Installation (Optional):

The Claude Code CLI is pre-installed in the DevContainer via the post-create.sh script. To use it:

1. Authenticate Claude Code:

   # Inside DevContainer
   claude login
   
   # Follow prompts:
   # - Choose authentication method (Claude App or API Key)
   # - Sign in with your Anthropic account

2. Verify Installation:

   claude --version
   # Expected: Claude Code CLI version x.x.x
   
   claude "What is the purpose of the organizations table?"
   # Expected: Claude analyzes your codebase and responds

3. Update Permissions (Optional): Edit .claude/settings.local.json to customize what Claude can access:

   {
     "permissions": {
       "allow": [
         "Bash(git:*)",
         "Bash(pnpm:*)",
         "Bash(psql:*)",
         "WebSearch"
       ],
       "deny": [
         "Read(**/.env*)",
         "Edit(**/.env*)"
       ]
     }
   }

Using Claude Code (if installed):

# Inside DevContainer terminal
claude "Help me implement booking cancellation feature"
claude "Review the database schema for RLS policies"
claude "Run tests and fix any failures"

# From outside container (using alias)
# Add to ~/.bashrc or ~/.zshrc:
alias claude-dev='docker compose -f ~/projects/the-villa-life/.devcontainer/docker-compose.yml exec app claude'

# Then use from anywhere:
claude-dev "What's the current status of migrations?"

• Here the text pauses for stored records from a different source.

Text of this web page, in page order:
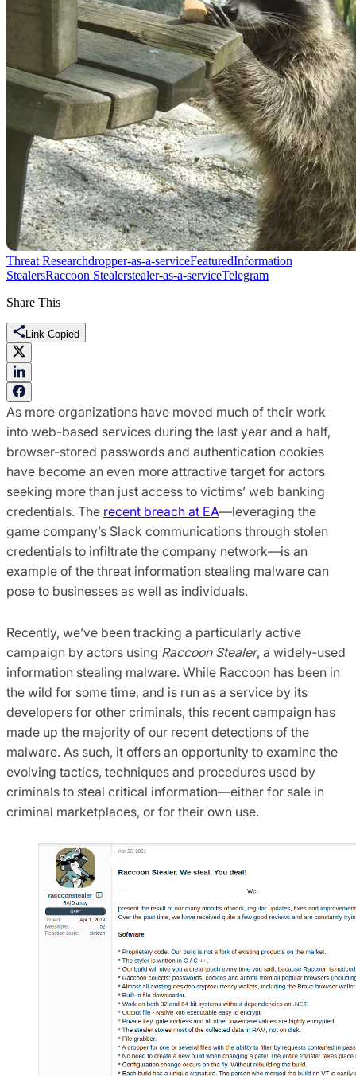
Threat Researchdropper-as-a-serviceFeaturedInformation
StealersRaccoon Stealerstealer-as-a-serviceTelegram
Share This
Link Copied
As more organizations have moved much of their work
into web-based services during the last year and a half,
browser-stored passwords and authentication cookies
have become an even more attractive target for actors
seeking more than just access to victims’ web banking
credentials. The recent breach at EA—leveraging the
game company’s Slack communications through stolen
credentials to infiltrate the company network—is an
example of the threat information stealing malware can
pose to businesses as well as individuals.
Recently, we’ve been tracking a particularly active
campaign by actors using Raccoon Stealer, a widely-used
information stealing malware. While Raccoon has been in
the wild for some time, and is run as a service by its
developers for other criminals, this recent campaign has
made up the majority of our recent detections of the
malware. As such, it offers an opportunity to examine the
evolving tactics, techniques and procedures used by
criminals to steal critical information—either for sale in
criminal marketplaces, or for their own use.

Note: All project documentation (CLAUDE.md, Cursor rules, ADRs) works whether or not you use Claude Code CLI. It's designed to help human developers too!

---

Secrets Management with Doppler

⚠️ NEVER commit secrets to version control.

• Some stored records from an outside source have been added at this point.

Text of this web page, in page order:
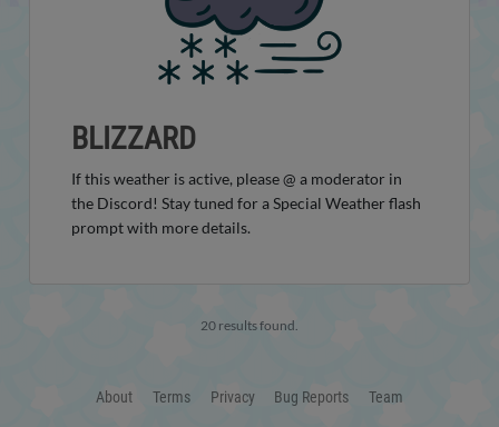
BLIZZARD
If this weather is active, please @ a moderator in
the Discord! Stay tuned for a Special Weather flash
prompt with more details.
20 results found.
About Terms Privacy Bug Reports Team

The TVL Platform uses Doppler for centralized secrets management across all environments.

Why Doppler?

Feature	Without Doppler	With Doppler
Setup Time	2+ hours (manual .env files)	10 minutes
Secret Rotation	2+ hours (update everywhere)	10 minutes (auto-sync)
Team Onboarding	30+ min (sharing credentials)	5 minutes (invite to project)
Security	❌ Secrets in Slack/email	✅ SOC 2 Type II certified
Audit Trail	❌ No visibility	✅ Who accessed what, when
Environments	Manual management	Automatic sync

Doppler Setup (Quick Reference)

📖 For detailed setup instructions, see: Doppler Quickstart Guide

Quick Setup:

1. Install Doppler CLI:

   # macOS
   brew install dopplerhq/cli/doppler
   
   # Windows (WSL) / Linux
   curl -Ls https://cli.doppler.com/install.sh | sudo sh
   
   # Verify installation
   doppler --version

2. Authenticate:

   doppler login
   # Opens browser → Sign in with your Doppler account

3. Setup Project:

   cd ~/projects/the-villa-life
   
   # Non-interactive setup (recommended)
   doppler setup --project tvl-mvp-v0 --config dev
   
   # Verify configuration
   doppler configure get project config --plain
   # Should show: tvl-mvp-v0 and dev

4. Add Secrets (First-Time Setup):

   # Add all local development secrets
   doppler secrets set \
     DATABASE_ENVIRONMENT="local" \
     DATABASE_URL="postgresql://tvl_user:tvl_password@postgres:5432/tvl_dev" \
     DATABASE_TEST_URL="postgresql://tvl_user:tvl_password@postgres:5432/tvl_test" \
     NODE_ENV="development"
   
   # Skip if secrets already exist in Doppler

5. Download Secrets to .env.local:

   # Download secrets to .env.local
   doppler secrets download --no-file --format env > .env.local
   
   # Verify
   cat .env.local | grep DATABASE_URL
   # Should show: DATABASE_URL=postgresql://tvl_user:tvl_password@postgres:5432/tvl_dev

Doppler Environment Structure

tvl-mvp-v0/
├── dev             ← Local development (Docker PostgreSQL)
├── dev_personal    ← Personal development configuration
├── stg             ← Staging environment (Supabase)
└── prd             ← Production environment (Supabase)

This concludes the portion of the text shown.